Work instructions: Restate exactly the lines below, from the one containing "The page's text" through the final line, and leave out the pictures.

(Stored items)
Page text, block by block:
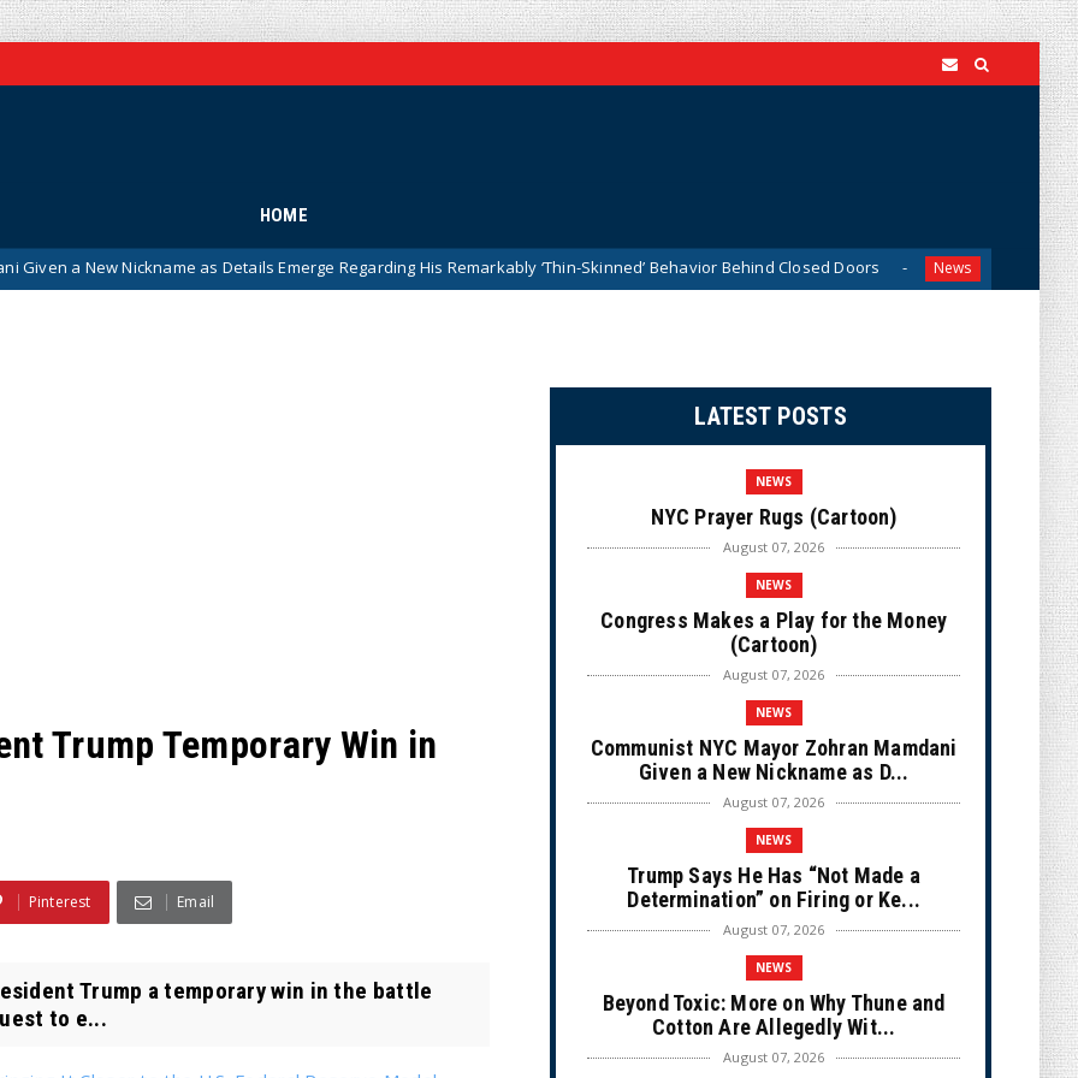
HOME
Nickname as Details Emerge Regarding His Remarkably ‘Thin-Skinned’ Behavior Behind Closed Doors News Trump Says He Has
Trump Temporary Win in
Pinterest Email
Trump a temporary win in the battle
to e...
LATEST POSTS
NEWS
NYC Prayer Rugs (Cartoon)
August 07, 2026
NEWS
Congress Makes a Play for the Money
(Cartoon)
August 07, 2026
NEWS
Communist NYC Mayor Zohran Mamdani
Given a New Nickname as D...
August 07, 2026
NEWS
Trump Says He Has “Not Made a
Determination” on Firing or Ke...
August 07, 2026
NEWS
Beyond Toxic: More on Why Thune and
Cotton Are Allegedly Wit...
August 07, 2026
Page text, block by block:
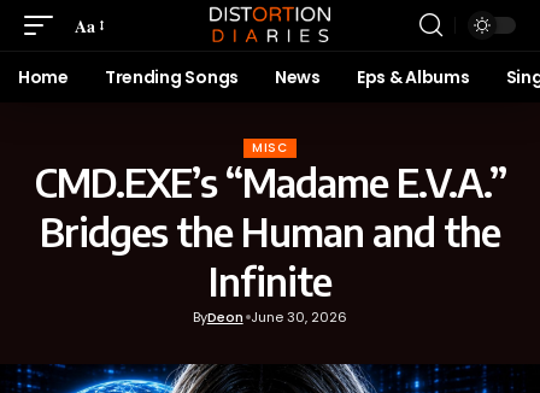
Aa
Home Trending Songs News Eps & Albums
MISC
CMD.EXE’s “Madame E.V.A.”
Bridges the Human and the
Infinite
ByDeon June 30, 2026
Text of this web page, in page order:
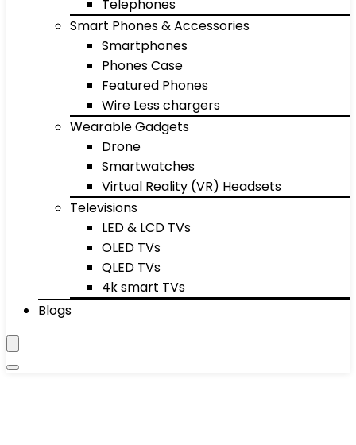
Telephones
Smart Phones & Accessories
Smartphones
Phones Case
Featured Phones
Wire Less chargers
Wearable Gadgets
Drone
Smartwatches
Virtual Reality (VR) Headsets
Televisions
LED & LCD TVs
OLED TVs
QLED TVs
4k smart TVs
Blogs
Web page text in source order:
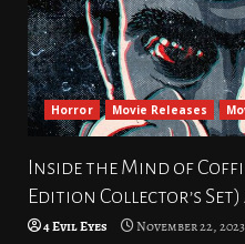
Horror Movie Releases
Inside the Mind of
Edition Collector’s
4 Evil Eyes November 22, 2023
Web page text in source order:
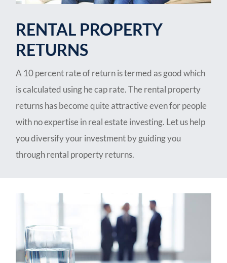
RENTAL PROPERTY
RETURNS
A 10 percent rate of return is termed as good which
is calculated using he cap rate. The rental property
returns has become quite attractive even for people
with no expertise in real estate investing. Let us help
you diversify your investment by guiding you
through rental property returns.
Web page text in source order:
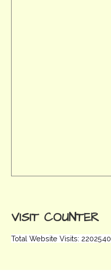
VISIT COUNTER
Total Website Visits: 2202540
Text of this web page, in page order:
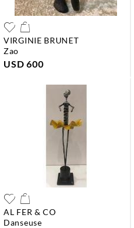
VIRGINIE BRUNET
zao
USD 600
AL FER & CO
danseuse
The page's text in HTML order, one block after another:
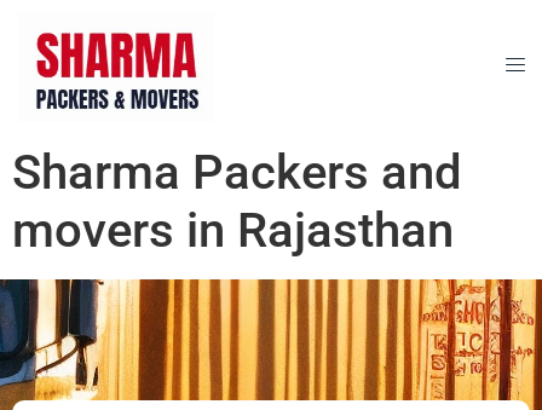
Sharma Packers and
movers in Rajasthan

Task output:
The page's text in HTML order, one block after another:
Sharma Packers and
movers in Rajasthan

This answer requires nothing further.